Lateral Patellar Compression Syndrome

Images min tilt_moved.jpg
  • Summary
    • Lateral patellar compression syndrome is the improper tracking of the patella in the trochlear groove generally caused by a tight lateral retinaculum.
    • Diagnosis is made clinically with pain with compression of the patella and moderate lateral facet tenderness and sunrise knee radiographs will often show patellar tilt in the lateral direction.

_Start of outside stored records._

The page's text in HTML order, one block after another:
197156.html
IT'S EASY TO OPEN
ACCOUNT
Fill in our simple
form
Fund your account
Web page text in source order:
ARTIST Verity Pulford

    • Treatment is nonoperative with physical therapy focusing on quadriceps stretching and strengthening. Operative lateral retinaculum release is indicated in refractory cases. 
  • Etiology
    • Mechanism
      • Caused by tight lateral retinaculum
        • leads to excessive lateral tilt without excessive patellar mobility
    • Associated conditions
      • Miserable Triad
        • is a term coined for anatomic characteristics that lead to an increased Q angle and an exacerbation of patellofemoral dysplasia. They include:
          • femoral anteversion
          • genu valgum
          • external tibial torsion / pronated feet
  • Presentation
    • Presentation
      • pain with stair climbing
      • theatre sign (pain with sitting for long periods of time)
    • Physical exam
      • pain with compression of patella and moderate lateral facet tenderness
      • inability to evert the lateral edge of the patella
  • Imaging
    • Radiographs
      • patellar tilt in lateral direction
  • Treatment
    • Nonoperative
      • NSAIDS, activity modification, and therapy
        • indications
          • mainstay of treatment and should be done for extensive period of time
        • technique
          • therapy should emphasize vastus medialis strengthening and closed chain short arc quadriceps exercises
    • Operative
      • arthroscopic lateral release
        • indications
          • objective evidence of lateral tilting (neutral or negative tilt)

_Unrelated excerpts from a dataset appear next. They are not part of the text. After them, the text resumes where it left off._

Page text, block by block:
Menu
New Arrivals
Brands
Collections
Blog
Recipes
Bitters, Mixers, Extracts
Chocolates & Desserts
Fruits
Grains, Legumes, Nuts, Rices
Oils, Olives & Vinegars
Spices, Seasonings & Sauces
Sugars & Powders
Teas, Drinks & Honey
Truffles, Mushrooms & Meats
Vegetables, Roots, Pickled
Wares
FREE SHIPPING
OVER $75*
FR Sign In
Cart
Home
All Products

          • pain refractory to extensive rehabilitation
          • inability to evert the lateral edge of the patella
          • ideal candidate has no symptoms of instability
          • medial patellar glide of less than one quadrant
          • lateral patellar glide of less than three quadrants
      • patellar realignment surgery
        • Maquet (tubercle anteriorization)
          • indicated only for distal pole lesions
          • only elevate 1 cm or else risk of skin necrosis
        • Elmslie-Trillat (medialization)

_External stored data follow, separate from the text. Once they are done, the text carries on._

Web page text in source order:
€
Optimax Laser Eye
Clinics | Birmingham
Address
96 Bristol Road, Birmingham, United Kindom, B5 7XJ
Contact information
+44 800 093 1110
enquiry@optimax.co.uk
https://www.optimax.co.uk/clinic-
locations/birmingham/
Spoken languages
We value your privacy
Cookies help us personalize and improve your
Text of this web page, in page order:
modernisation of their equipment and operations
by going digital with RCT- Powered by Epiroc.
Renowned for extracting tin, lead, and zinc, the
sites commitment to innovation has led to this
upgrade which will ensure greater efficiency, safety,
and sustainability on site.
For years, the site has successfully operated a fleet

          • indicated only for instability with lateral translation (not isolated lateral tilt)
          • avoid if medial patellar facet arthrosis
        • Fulkerson alignment surgery (tubercle anteriorization and medialization)
          • indications (controversial)
            • lateral and distal pole lesions
            • increased Q angle
          • contraindications
            • superior medial arthrosis (scope before you perform the surgery)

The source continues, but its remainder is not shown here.